··· Records shown

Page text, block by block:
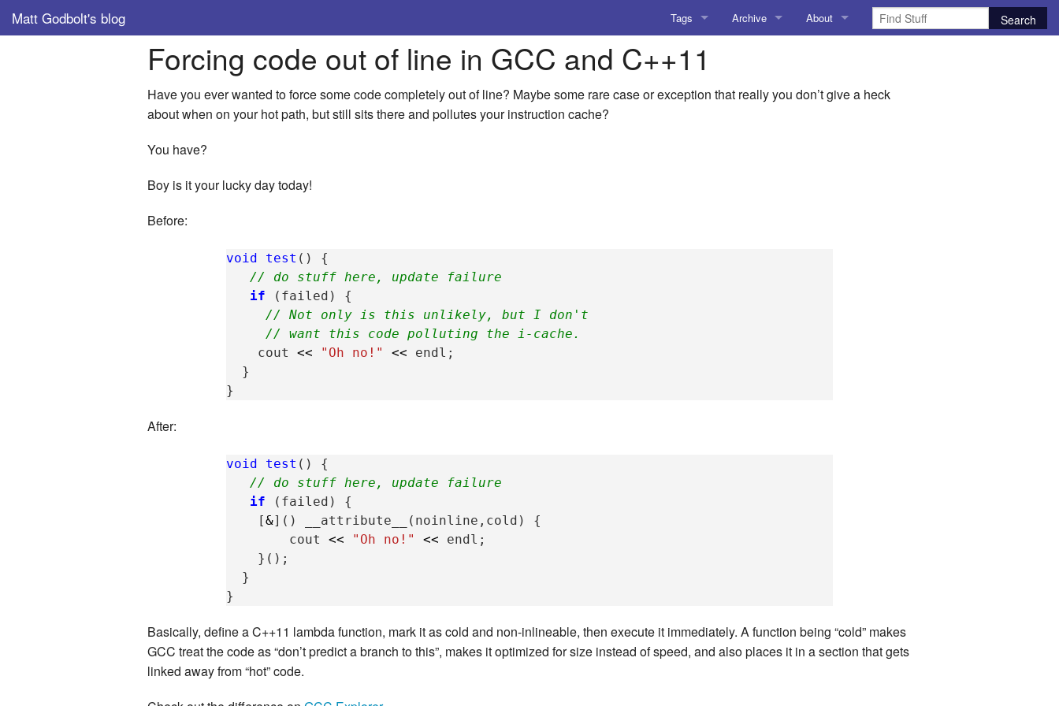
Matt Godbolt's blog Tags
AI
Amusing Stuff
Archive
Amusing Stuff
About
Contact me
Forcing code out of line in GCC and C++11
Have you ever wanted to force some code completely out of line? Maybe some rare case or exception that really you don’t give a heck
about when on your hot path, but still sits there and pollutes your instruction cache?
You have?
Boy is it your lucky day today!
Before:
void test ()
{
// do stuff here, update failure
if
( failed )
{
// Not only is this unlikely, but I don't
// want this code polluting the i-cache.
cout
<< "Oh no!" << endl ;
}
}
After:
void test ()
{
// do stuff here, update failure
if
( failed )
{
[&]() __attribute__ ( noinline , cold )
{
cout
<< "Oh no!" << endl ;
}();
}
}
Basically, define a C++11 lambda function, mark it as cold and non-inlineable, then execute it immediately. A function being “cold” makes
GCC treat the code as “don’t predict a branch to this”, makes it optimized for size instead of speed, and also places it in a section that gets
linked away from “hot” code.
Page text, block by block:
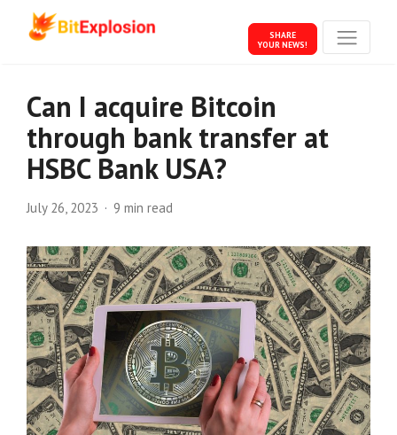
SHARE
YOUR NEWS!
Can I acquire Bitcoin
through bank transfer at
HSBC Bank USA?
July 26, 2023 9 min read
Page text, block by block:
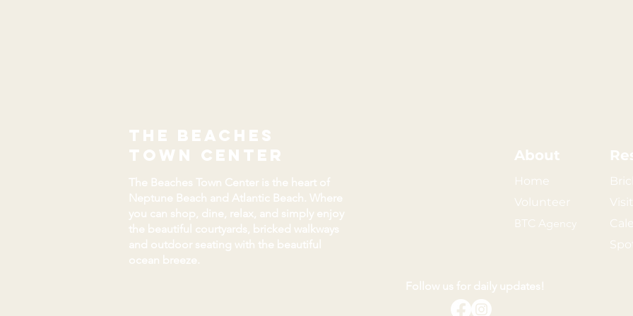
the beaches
town center
The Beaches Town Center is the heart of
Neptune Beach and Atlantic Beach. Where
you can shop, dine, relax, and simply enjoy
the beautiful courtyards, bricked walkways
and outdoor seating with the beautiful
ocean breeze.
About
Home
Volunteer
BTC Agency
Follow us for daily updates!
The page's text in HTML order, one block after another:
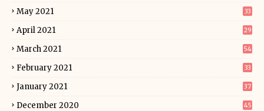
May 2021 33
April 2021 29
March 2021 54
February 2021 33
January 2021 37
December 2020 45
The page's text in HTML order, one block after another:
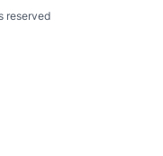
reserved
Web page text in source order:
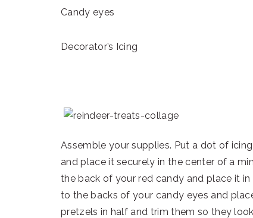
Candy eyes
Decorator’s Icing
Assemble your supplies. Put a dot of
and place it securely in the center of a
the back of your red candy and place it
to the backs of your candy eyes and
pretzels in half and trim them so they
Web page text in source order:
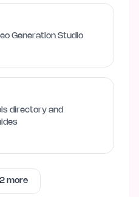
Generation Studio
directory and
2 more
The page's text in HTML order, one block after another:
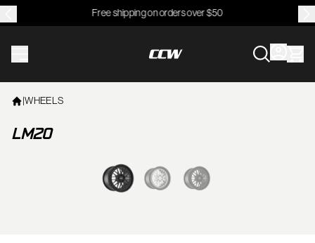
Free shipping on orders over $50
CCWheel
|WHEELS
LM20
View larger image
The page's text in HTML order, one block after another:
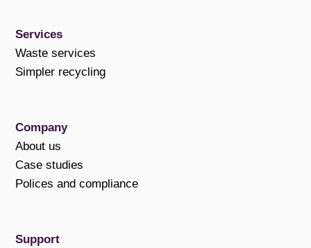
Services
Waste services
Simpler recycling
Company
About us
Case studies
Polices and compliance
Support
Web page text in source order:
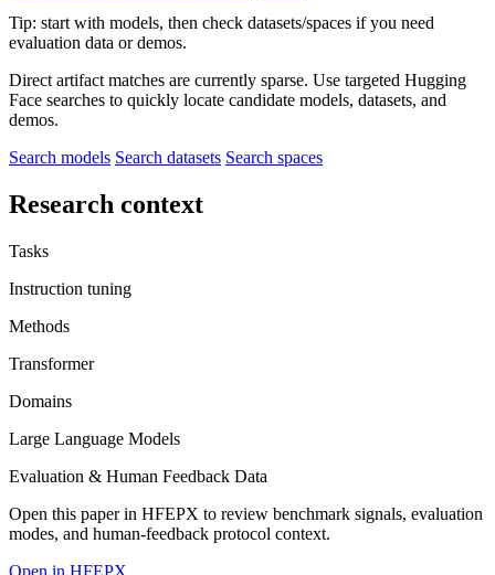
Tip: start with models, then check datasets/spaces if you need
evaluation data or demos.
Direct artifact matches are currently sparse. Use targeted Hugging
Face searches to quickly locate candidate models, datasets, and
demos.
Search models Search datasets Search spaces
Research context
Tasks
Instruction tuning
Methods
Transformer
Domains
Large Language Models
Evaluation & Human Feedback Data
Open this paper in HFEPX to review benchmark signals, evaluation
modes, and human-feedback protocol context.
Open in HFEPX
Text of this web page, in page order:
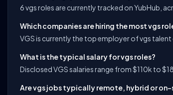
6 vgs roles are currently tracked on YubHub,
Which companies are hiring the most vgs
VGS is currently the top employer of vgs talent
What is the typical salary for vgs roles?
Disclosed VGS salaries range from $110k to
Are vgs jobs typically remote, hybrid or

······

▶ _Task description_
Leaving the pictures aside, give back all the records exactly as they are.

▶ _Solution for this task_
Page text, block by block:
Matt Godbolt's blog Tags
AI
Amusing Stuff
Archive
Amusing Stuff
About
Contact me
Forcing code out of line in GCC and C++11
Have you ever wanted to force some code completely out of line? Maybe some rare case or exception that really you don’t give a heck
about when on your hot path, but still sits there and pollutes your instruction cache?
You have?
Boy is it your lucky day today!
Before:
void test ()
{
// do stuff here, update failure
if
( failed )
{
// Not only is this unlikely, but I don't
// want this code polluting the i-cache.
cout
<< "Oh no!" << endl ;
}
}
After:
void test ()
{
// do stuff here, update failure
if
( failed )
{
[&]() __attribute__ ( noinline , cold )
{
cout
<< "Oh no!" << endl ;
}();
}
}
Basically, define a C++11 lambda function, mark it as cold and non-inlineable, then execute it immediately. A function being “cold” makes
GCC treat the code as “don’t predict a branch to this”, makes it optimized for size instead of speed, and also places it in a section that gets
linked away from “hot” code.
Page text, block by block:
SHARE
YOUR NEWS!
Can I acquire Bitcoin
through bank transfer at
HSBC Bank USA?
July 26, 2023 9 min read
Page text, block by block:
the beaches
town center
The Beaches Town Center is the heart of
Neptune Beach and Atlantic Beach. Where
you can shop, dine, relax, and simply enjoy
the beautiful courtyards, bricked walkways
and outdoor seating with the beautiful
ocean breeze.
About
Home
Volunteer
BTC Agency
Follow us for daily updates!
The page's text in HTML order, one block after another:
May 2021 33
April 2021 29
March 2021 54
February 2021 33
January 2021 37
December 2020 45
The page's text in HTML order, one block after another:
reserved
Web page text in source order:
Candy eyes
Decorator’s Icing
Assemble your supplies. Put a dot of
and place it securely in the center of a
the back of your red candy and place it
to the backs of your candy eyes and
pretzels in half and trim them so they
Web page text in source order:
Generation Studio
directory and
2 more
The page's text in HTML order, one block after another:
Free shipping on orders over $50
CCWheel
|WHEELS
LM20
View larger image
The page's text in HTML order, one block after another:
Services
Waste services
Simpler recycling
Company
About us
Case studies
Polices and compliance
Support
Web page text in source order:
Tip: start with models, then check datasets/spaces if you need
evaluation data or demos.
Direct artifact matches are currently sparse. Use targeted Hugging
Face searches to quickly locate candidate models, datasets, and
demos.
Search models Search datasets Search spaces
Research context
Tasks
Instruction tuning
Methods
Transformer
Domains
Large Language Models
Evaluation & Human Feedback Data
Open this paper in HFEPX to review benchmark signals, evaluation
modes, and human-feedback protocol context.
Open in HFEPX
Text of this web page, in page order:
6 vgs roles are currently tracked on YubHub,
Which companies are hiring the most vgs
VGS is currently the top employer of vgs talent
What is the typical salary for vgs roles?
Disclosed VGS salaries range from $110k to
Are vgs jobs typically remote, hybrid or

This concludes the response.